If you use the same amplitude reduction concept, and you multiply this new filter's output's amplitude with $2.051051$, you get your original sinusoid, constructed from a causal filter on a window of length $n$. A quick calculation learns that the sum of the weights of the new amplitude-adjusted weights is $0.7720322$.
All good and well when you know the period of your sinusoid. But how could you create the so-called xvalues (cosines of the angles) from the yvalues (values of "a" signal in the window $/n$)? For an arbitrary -unknown- period and amplitude?
Updated 10/04/20:
So, how do you calculate the % of negative weights at the left side of the window in the convolution such that the filter's result is in-phase with a sinusoid of period p? You have 2 percentages: the negative (p1), and the other one, so I called it "p1function":
p1function<-function(n,DegreesPerSample)
{
xvalues3<-round(cos((90+((0:(n-1))*DegreesPerSample))*pi/180)*smavector(n),5)

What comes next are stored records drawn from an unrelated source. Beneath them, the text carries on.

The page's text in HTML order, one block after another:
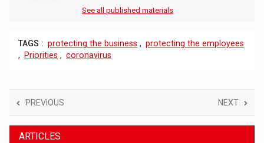
See all published materials
TAGS : protecting the business , protecting the employees
,
Priorities , coronavirus
PREVIOUS NEXT
ARTICLES
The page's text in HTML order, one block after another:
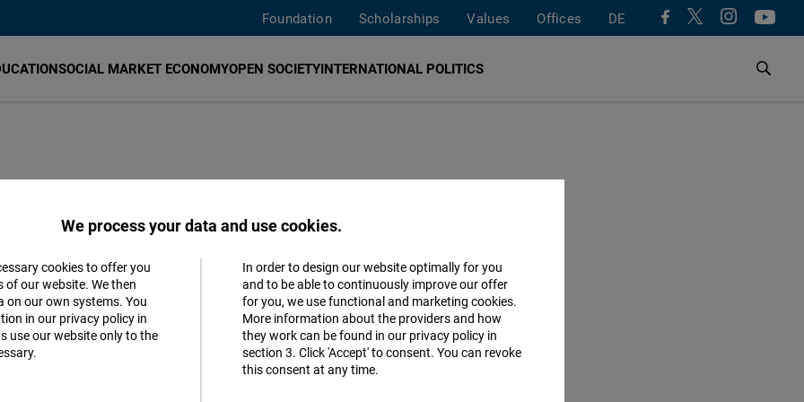
Foundation Scholarships Values Offices DE
SOCIAL MARKET ECONOMYOPEN SOCIETYINTERNATIONAL POLITICS
in East and
sector
German
We process your data and use cookies.
cookies to offer you
our website. We then
on our own systems. You
in our privacy policy in
use our website only to the
In order to design our website optimally for you
and to be able to continuously improve our offer
for you, we use functional and marketing cookies.
More information about the providers and how
they work can be found in our privacy policy in
section 3. Click 'Accept' to consent. You can revoke
this consent at any time.
Matomo
Facebook
Accept
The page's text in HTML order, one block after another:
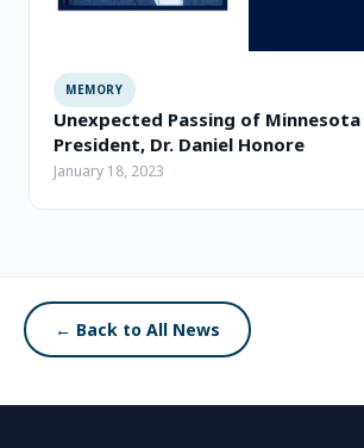
MEMORY
Unexpected Passing of
President, Dr. Daniel Honore
January 18, 2023
← Back to All News
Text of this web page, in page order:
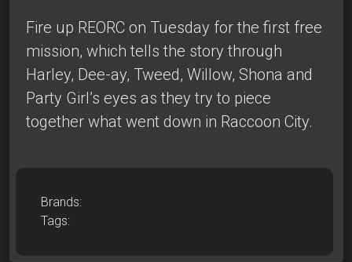
Fire up REORC on Tuesday for the first free
mission, which tells the story through
Harley, Dee-ay, Tweed, Willow, Shona and
Party Girl’s eyes as they try to piece
together what went down in Raccoon City.
Brands:
Tags:

yvalues3<-round(sin((90+((0:(n-1))*DegreesPerSample))*pi/180)*smavector(n),5)
outputc<-circleFromThreePoints(cumsum(xvalues3)[1],cumsum(xvalues3)[2],cumsum(xvalues3)[3],cumsum(yvalues3)[1],cumsum(yvalues3)[2],cumsum(yvalues3)[3])

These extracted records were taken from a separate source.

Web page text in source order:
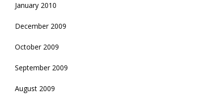
January 2010
December 2009
October 2009
September 2009
August 2009
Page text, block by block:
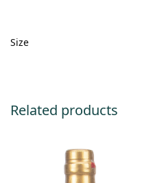
Size
Related products
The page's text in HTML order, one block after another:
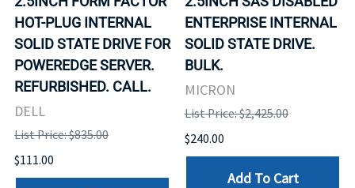
HOT-PLUG INTERNAL
SOLID STATE DRIVE FOR
POWEREDGE SERVER.
REFURBISHED. CALL.
DELL
List Price: $835.00
$111.00
ENTERPRISE INTERNAL
SOLID STATE DRIVE.
BULK.
MICRON
List Price: $2,425.00
$240.00
Add To Cart

hc<-outputc[1];kc<-outputc[2];rc<-outputc[3];
xc<-seq((hc-rc),(hc+rc),length.out=1001)
x1<-hc
y1<-kc
x2<-(sum(xvalues3)/2)
y2<-kc+(((rc^2)-(((sum(xvalues3)/2)-hc)^2))^0.5)
x3<-0
y3<-sinn(90+DegreesPerSample)/n
x4<-sum(xvalues3)
y4<-sum(yvalues3)
startangle<-atan2((y3-y1),(x3-x1))*180/pi
midangle<-atan2((y2-y1),(x2-x1))*180/pi
endangle<-atan2((y4-y1),(x4-x1))*180/pi
endangle<-ifelse(endangle<0,endangle+360,endangle)

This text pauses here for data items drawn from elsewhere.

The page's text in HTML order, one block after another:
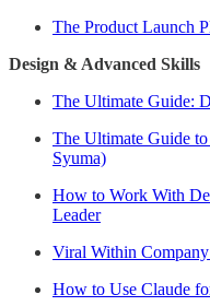
The Product Launch
Design & Advanced Skills
The Ultimate Guide:
The Ultimate Guide
Syuma)
How to Work With
Leader
Viral Within Company
How to Use Claude

p1est<-100*((endangle+startangle)-(midangle+startangle))/(endangle+startangle)
return(p1est)
}
Which uses another function to estimate a circle from 3 points:
circleFromThreePoints<-function(x1,x2,x3,y1,y2,y3)
{
vara<-x1*(y2-y3)-y1*(x2-x3)+x2*y3-x3*y2;
varb<-(x1*x1+y1*y1)*(y3-y2)+(x2*x2+y2*y2)*(y1-y3)+(x3*x3+y3*y3)*(y2-y1);
varc<-(x1*x1+y1*y1)*(x2-x3)+(x2*x2+y2*y2)*(x3-x1)+(x3*x3+y3*y3)*(x1-x2);
vard<-(x1*x1+y1*y1)*(x3*y2-x2*y3)+(x2*x2+y2*y2)*(x1*y3-x3*y1)+(x3*x3+y3*y3)*(x2*y1-x1*y2)
varx<- -varb/(2*vara)
vary<- -varc/(2*vara)
varr<- (((varb*varb)+(varc*varc)-(4*vara*vard))/(4*vara*vara))^0.5
# x, y , r:
# (x-x1)^2+(y-y1)^2 = r^2
# h,k,r for equation: (x-h)^2+(y-k)^2 = r^2
# To plot: upp<-(((r^2)-((x-h)^2))^0.5)+k & dwn<--(((r^2)-((x-h)^2))^0.5)+k
return(c(round(varx,5),round(vary,5),round(varr,5)))
}
The hashtag means it's a comment.
And of course this filter's output's amplitude is not the same, so, going back to the plot I made above,
you just need to adjust its height: same way as above:
ampfactor<-function(n,p1est,DegreesPerSample)
{
xvalues3<-cos((90+((0:(n-1))*DegreesPerSample))*pi/180)/n
yvalues3<-sin((90+((0:(n-1))*DegreesPerSample))*pi/180)/n
1/(sum(xvalues3*onesfunc(n,p1est))^2+sum(yvalues3*onesfunc(n,p1est))^2)^0.5
}
The fun thing is, I think somewhere in here there's a causal version of my favorite Hodrick-Prescott Filter.
Could lead to an accurate instantaneous frequency estimator, as it only needs 3 points -given the circle-, no?
As one varies the p1%, you get closer to the wave. This works well in theory. I do believe using negative weights at the back of the window can bring you just 1 more step closer. Last step would be using this concept on random data. Obviously causality cannot be broken, but you can get closer. Please do correct me where needed.